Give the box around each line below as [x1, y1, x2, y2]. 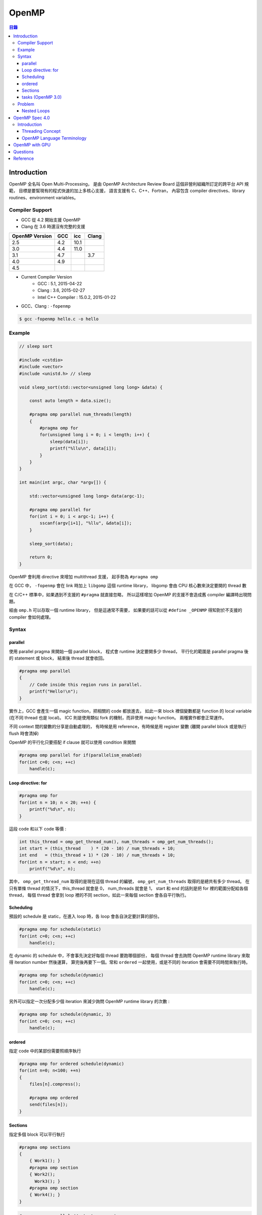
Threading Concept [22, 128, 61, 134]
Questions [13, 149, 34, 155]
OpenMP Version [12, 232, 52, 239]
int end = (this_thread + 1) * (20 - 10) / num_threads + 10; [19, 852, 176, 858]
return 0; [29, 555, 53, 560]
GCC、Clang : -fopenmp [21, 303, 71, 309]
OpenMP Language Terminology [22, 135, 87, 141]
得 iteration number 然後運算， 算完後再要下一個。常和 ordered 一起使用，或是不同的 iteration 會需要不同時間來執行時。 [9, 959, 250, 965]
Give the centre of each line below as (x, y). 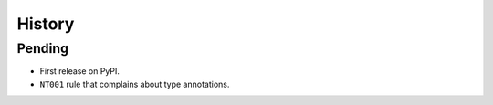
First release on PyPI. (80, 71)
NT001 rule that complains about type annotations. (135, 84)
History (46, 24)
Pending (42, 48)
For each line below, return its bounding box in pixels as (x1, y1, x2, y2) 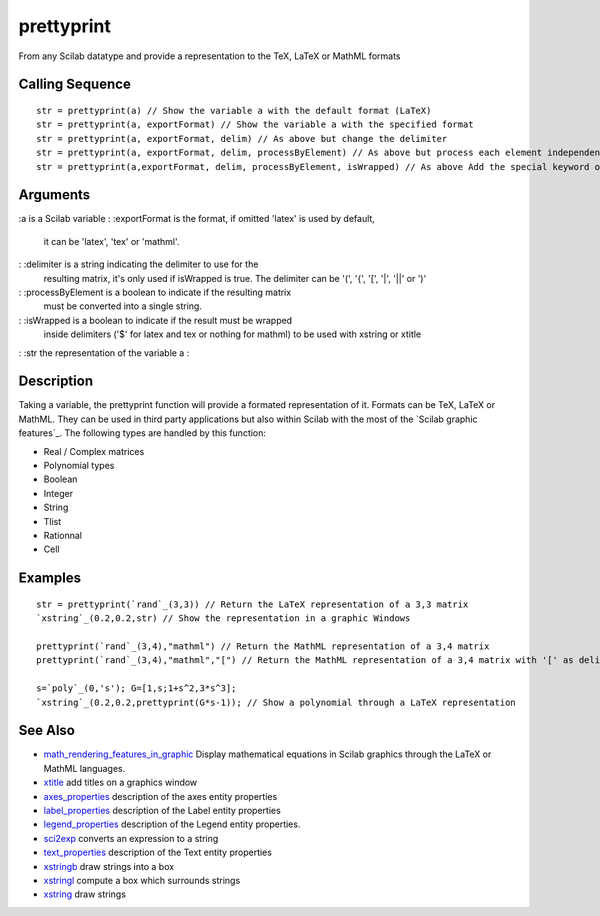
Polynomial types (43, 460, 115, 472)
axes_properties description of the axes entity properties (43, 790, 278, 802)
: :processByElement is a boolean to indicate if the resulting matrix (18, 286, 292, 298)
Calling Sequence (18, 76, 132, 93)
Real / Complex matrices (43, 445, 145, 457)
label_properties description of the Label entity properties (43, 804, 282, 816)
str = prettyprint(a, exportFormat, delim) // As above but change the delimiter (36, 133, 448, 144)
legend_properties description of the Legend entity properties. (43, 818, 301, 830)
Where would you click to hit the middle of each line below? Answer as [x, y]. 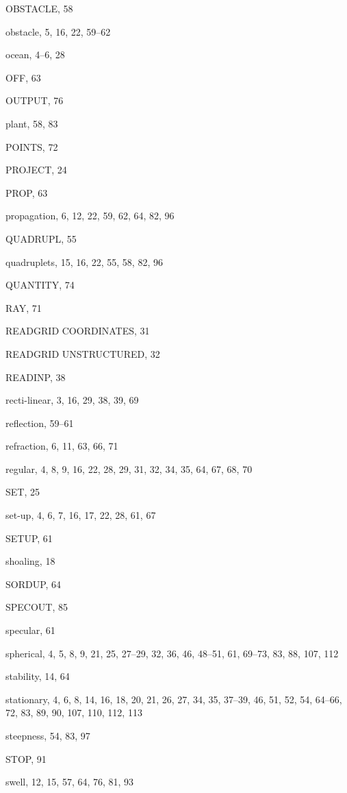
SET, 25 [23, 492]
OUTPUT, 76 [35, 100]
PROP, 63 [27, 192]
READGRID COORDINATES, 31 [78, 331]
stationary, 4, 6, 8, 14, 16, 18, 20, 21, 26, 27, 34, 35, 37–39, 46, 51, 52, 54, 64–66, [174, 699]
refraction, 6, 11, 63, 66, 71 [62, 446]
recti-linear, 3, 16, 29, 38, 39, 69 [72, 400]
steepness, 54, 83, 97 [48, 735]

§

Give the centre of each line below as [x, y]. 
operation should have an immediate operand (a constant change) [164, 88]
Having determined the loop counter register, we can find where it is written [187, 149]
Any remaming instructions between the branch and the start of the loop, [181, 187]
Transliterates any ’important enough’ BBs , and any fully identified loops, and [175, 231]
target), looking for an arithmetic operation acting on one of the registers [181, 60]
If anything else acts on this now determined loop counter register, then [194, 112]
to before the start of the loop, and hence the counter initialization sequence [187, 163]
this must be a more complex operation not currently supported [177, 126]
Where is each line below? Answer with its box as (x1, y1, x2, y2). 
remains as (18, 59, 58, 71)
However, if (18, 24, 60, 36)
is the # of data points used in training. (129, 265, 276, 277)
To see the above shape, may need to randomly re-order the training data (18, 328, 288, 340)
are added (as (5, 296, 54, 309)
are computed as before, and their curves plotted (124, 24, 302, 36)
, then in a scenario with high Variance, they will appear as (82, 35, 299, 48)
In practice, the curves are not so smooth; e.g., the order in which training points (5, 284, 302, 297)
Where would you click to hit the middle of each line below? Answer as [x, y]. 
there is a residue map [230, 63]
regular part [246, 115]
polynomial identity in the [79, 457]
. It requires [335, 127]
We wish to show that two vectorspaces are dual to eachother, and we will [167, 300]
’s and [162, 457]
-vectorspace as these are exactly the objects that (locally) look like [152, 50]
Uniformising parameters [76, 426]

§

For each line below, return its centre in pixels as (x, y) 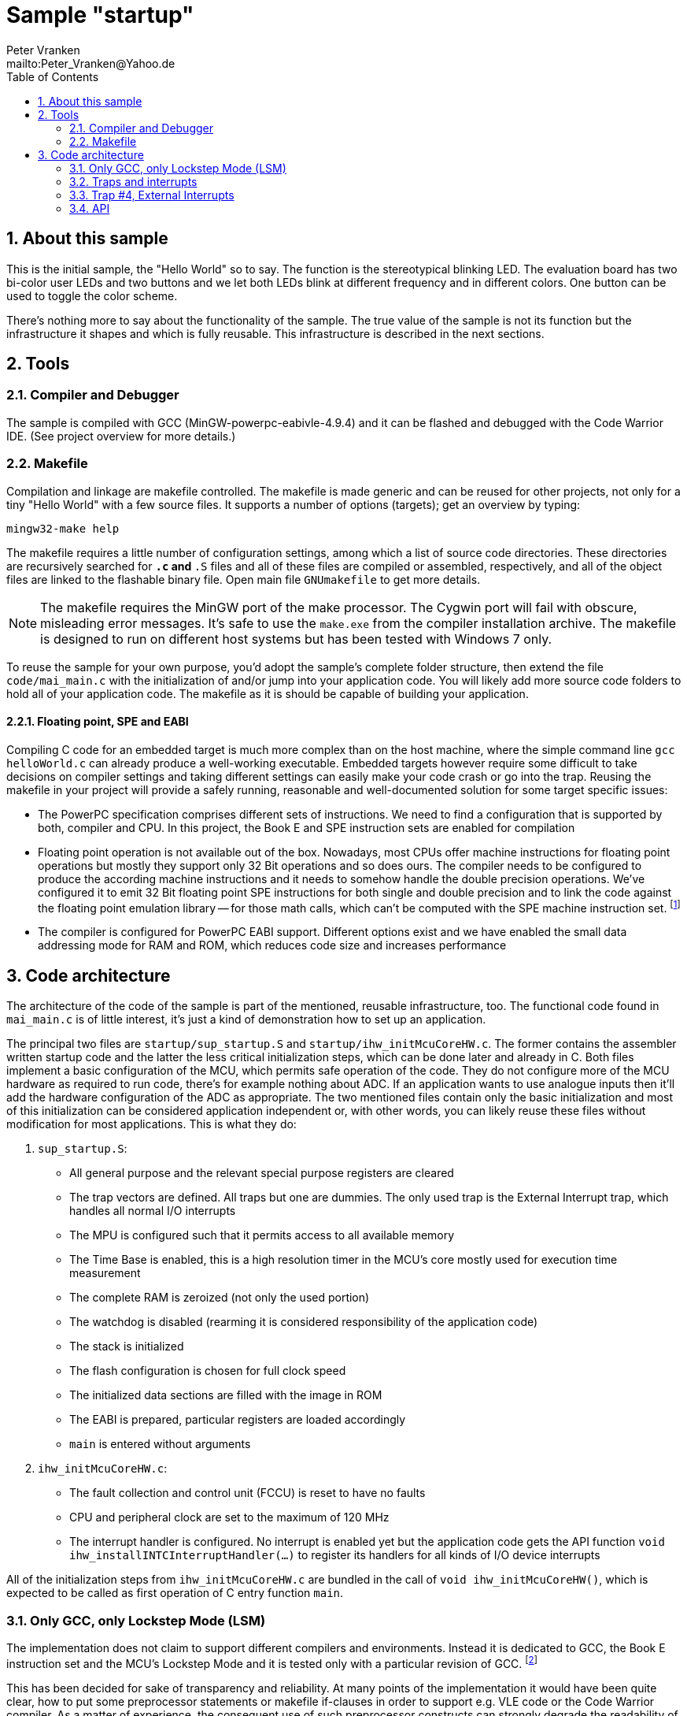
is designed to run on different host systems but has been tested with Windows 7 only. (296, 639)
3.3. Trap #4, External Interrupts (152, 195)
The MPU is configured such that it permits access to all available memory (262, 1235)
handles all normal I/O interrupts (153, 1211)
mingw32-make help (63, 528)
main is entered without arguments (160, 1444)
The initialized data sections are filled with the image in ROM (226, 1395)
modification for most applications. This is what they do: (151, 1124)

§

HOW TO COMPLETE THIS TASK → Copy the lines above exactly. Start with the line containing "requires [335, 127]", end with the line containing "Uniformising parameters [76, 426]", and include both.

RESPONSE TO THIS EXERCISE →
. It requires [335, 127]
We wish to show that two vectorspaces are dual to eachother, and we will [167, 300]
’s and [162, 457]
-vectorspace as these are exactly the objects that (locally) look like [152, 50]
Uniformising parameters [76, 426]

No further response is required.